Has Trouble Pronouncing Some Words
At home:
Your child refers to his yellow shirt as lellow.
At school:
Your child takes longer than other kids to string together long sentences.
The issue:
Kids with dyspraxia can have trouble coordinating muscle movements in the mouth. Professionals also refer to this as “apraxia.”

Has Trouble Learning Sports
At home:
Your child isn’t able to throw or catch a ball.
At school:
Your child isn’t able to jump rope.
The issue:
Kids with dyspraxia can have trouble coordinating big muscle movements.
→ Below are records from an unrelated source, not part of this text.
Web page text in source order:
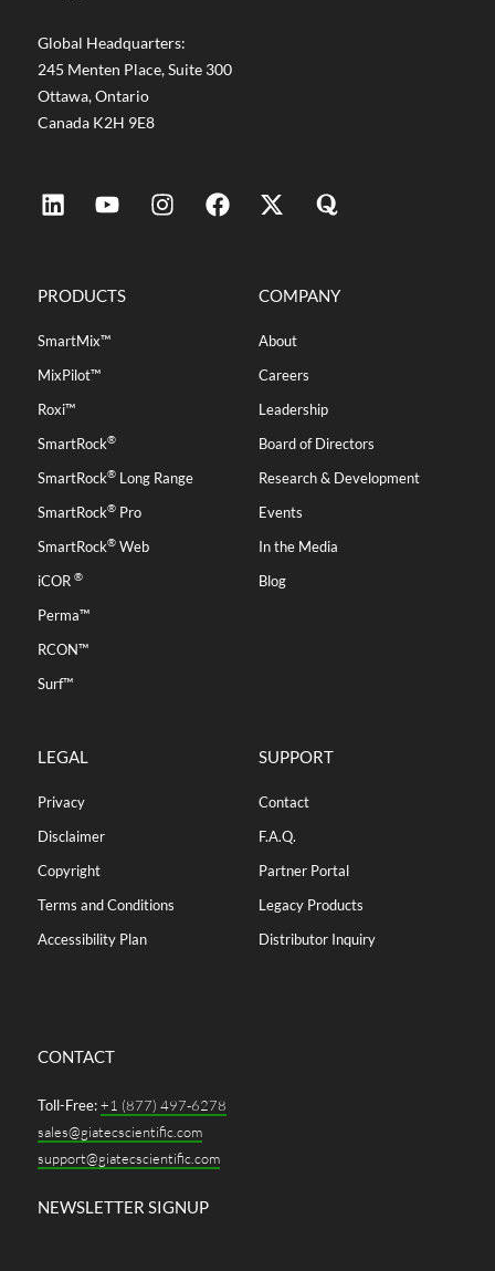
Global Headquarters:
245 Menten Place, Suite 300
Ottawa, Ontario
Canada K2H 9E8
PRODUCTS
SmartMix™
MixPilot™
Roxi™
SmartRock®
SmartRock® Long Range
SmartRock® Pro
SmartRock® Web
iCOR ®
Perma™
RCON™
Surf™
COMPANY
About
Careers
Leadership
Board of Directors
Research & Development
Events
In the Media
Blog
LEGAL
Privacy
Disclaimer
Copyright
Terms and Conditions
Accessibility Plan
SUPPORT
Contact
F.A.Q.
Partner Portal
Legacy Products
Distributor Inquiry
CONTACT
Toll-Free:+1 (877) 497-6278
sales@giatecscientific.com
support@giatecscientific.com
NEWSLETTER SIGNUP
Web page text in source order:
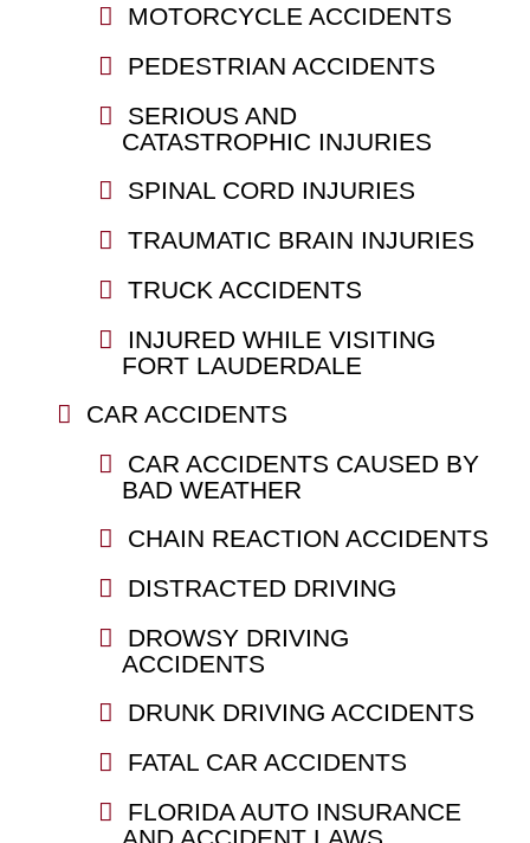
MOTORCYCLE ACCIDENTS
PEDESTRIAN ACCIDENTS
SERIOUS AND
CATASTROPHIC INJURIES
SPINAL CORD INJURIES
TRAUMATIC BRAIN INJURIES
TRUCK ACCIDENTS
INJURED WHILE VISITING
FORT LAUDERDALE
CAR ACCIDENTS
CAR ACCIDENTS CAUSED BY
BAD WEATHER
CHAIN REACTION ACCIDENTS
DISTRACTED DRIVING
DROWSY DRIVING
ACCIDENTS
DRUNK DRIVING ACCIDENTS
FATAL CAR ACCIDENTS
FLORIDA AUTO INSURANCE
AND ACCIDENT LAWS

Professionals refer to this as a weakness in gross motor skills.
Struggles With Art Projects
At home:
Your child has difficulty using scissors.
At school:
Your child doesn’t know how to hold crayons properly.
The issue:
Kids with dyspraxia can struggle to make small muscle movements, too. These are called fine motor skills.
Is Clumsy
At home:
Your child trips and bump into walls, even at home.
At school:
Your child tends to bump into other kids.
The issue:
Kids with dyspraxia can have trouble maintaining balance.
Graphic of Dyspraxia: What You’re Seeing in Your Preschooler
Graphic of Dyspraxia: What You’re Seeing in Your Preschooler

About the Author

Portrait of Erica Patino

Erica Patino

Erica Patino is an online writer and editor who specializes in health and wellness content.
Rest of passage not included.